Les coups
Clamart, mars 2019.
Depuis que la prescription trônait sur la table de la cuisine, l’appréhension n’avait fait qu’augmenter. Mais la douleur était devenue si forte qu’il n’avait plus été possible d’ignorer sa présence. J’ai composé le numéro de téléphone qui figurait sur le post it qui l’accompagnait, et deux jours plus tard, avant que la journée de travail démarre, je me suis assis dans l’une de deux petites pièces que comptait le cabinet.
— On vous a expliqué la méthode ?
— Oui vaguement, pas vraiment.
— C’est très simple, c’est comme un petit marteau piqueur qui va frapper le tendon exactement là où vous avez mal. À force d’être sollicité, il va déclencher sa cicatrisation.
— Hm hmm.
— Et donc, pour chacune des dix séances, je vais vous torturer pendant…

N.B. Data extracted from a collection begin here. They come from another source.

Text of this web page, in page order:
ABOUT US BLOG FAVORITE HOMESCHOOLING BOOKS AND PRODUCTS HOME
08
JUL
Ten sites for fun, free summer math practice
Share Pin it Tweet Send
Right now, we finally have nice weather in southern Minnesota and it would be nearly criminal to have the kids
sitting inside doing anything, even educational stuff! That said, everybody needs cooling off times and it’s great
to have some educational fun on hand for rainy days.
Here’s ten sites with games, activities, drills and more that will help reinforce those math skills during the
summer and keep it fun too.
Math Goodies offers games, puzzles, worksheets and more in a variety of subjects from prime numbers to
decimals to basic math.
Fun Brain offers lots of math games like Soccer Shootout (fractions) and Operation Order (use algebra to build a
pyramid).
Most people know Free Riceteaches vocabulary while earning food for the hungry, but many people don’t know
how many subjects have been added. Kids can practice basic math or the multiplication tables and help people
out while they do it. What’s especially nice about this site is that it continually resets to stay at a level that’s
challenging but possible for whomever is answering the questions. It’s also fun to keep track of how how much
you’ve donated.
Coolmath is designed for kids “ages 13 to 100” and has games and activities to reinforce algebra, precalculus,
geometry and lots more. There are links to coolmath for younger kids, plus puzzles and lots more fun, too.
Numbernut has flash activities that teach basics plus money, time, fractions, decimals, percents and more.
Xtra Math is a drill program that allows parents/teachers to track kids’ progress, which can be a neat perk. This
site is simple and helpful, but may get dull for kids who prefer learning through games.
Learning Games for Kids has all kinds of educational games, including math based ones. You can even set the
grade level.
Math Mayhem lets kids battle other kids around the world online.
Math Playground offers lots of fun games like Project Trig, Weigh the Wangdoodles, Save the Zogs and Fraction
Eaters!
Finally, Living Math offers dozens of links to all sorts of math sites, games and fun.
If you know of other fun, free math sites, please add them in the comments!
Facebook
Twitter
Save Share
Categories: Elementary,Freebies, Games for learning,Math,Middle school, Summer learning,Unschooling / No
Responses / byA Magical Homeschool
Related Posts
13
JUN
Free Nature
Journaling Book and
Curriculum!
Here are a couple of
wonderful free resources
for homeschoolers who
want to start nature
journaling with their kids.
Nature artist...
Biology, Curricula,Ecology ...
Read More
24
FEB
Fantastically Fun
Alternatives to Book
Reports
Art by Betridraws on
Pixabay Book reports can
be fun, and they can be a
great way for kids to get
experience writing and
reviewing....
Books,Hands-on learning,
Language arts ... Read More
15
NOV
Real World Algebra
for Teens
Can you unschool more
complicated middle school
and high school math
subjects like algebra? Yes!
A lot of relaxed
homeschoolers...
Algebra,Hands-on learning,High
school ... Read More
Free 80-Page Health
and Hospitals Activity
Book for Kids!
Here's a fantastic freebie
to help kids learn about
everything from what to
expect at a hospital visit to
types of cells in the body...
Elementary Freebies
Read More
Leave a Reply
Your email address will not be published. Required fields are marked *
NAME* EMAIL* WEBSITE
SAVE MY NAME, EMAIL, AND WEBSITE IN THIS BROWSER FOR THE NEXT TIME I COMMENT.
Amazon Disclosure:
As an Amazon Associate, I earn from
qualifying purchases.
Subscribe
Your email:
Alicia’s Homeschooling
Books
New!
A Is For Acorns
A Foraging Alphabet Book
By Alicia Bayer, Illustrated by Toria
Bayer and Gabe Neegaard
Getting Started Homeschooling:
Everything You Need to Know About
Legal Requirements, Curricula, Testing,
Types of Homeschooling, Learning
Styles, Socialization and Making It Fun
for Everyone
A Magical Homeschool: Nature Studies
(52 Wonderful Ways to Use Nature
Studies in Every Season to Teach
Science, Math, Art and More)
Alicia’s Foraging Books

Elle a tourné l’appareil pour que je puisse voir les chiffres sur l’écran. Vingt minutes ? Je ne tiendrai jamais. J’imagine qu’elle m’a vu blêmir.
— … deux mille coups.
Deux mille coups. Fallait-il se réjouir, ou pleurer ? Elle a mis la machine en marche, et l’a placée à l’endroit le plus sensible. Je me suis concentré sur le nombre en bleu, qui descendait plus vite que je ne l’avais craint. Ma vision a fini pourtant par se troubler.
— C’est à la buée sur les lunettes que je vérifie que je tape bien là où il faut.
Elle a ri, puis m’a questionné sur mon métier, ma famille. J’ai détourné mon regard de l’écran, et tout est passé bien plus vite.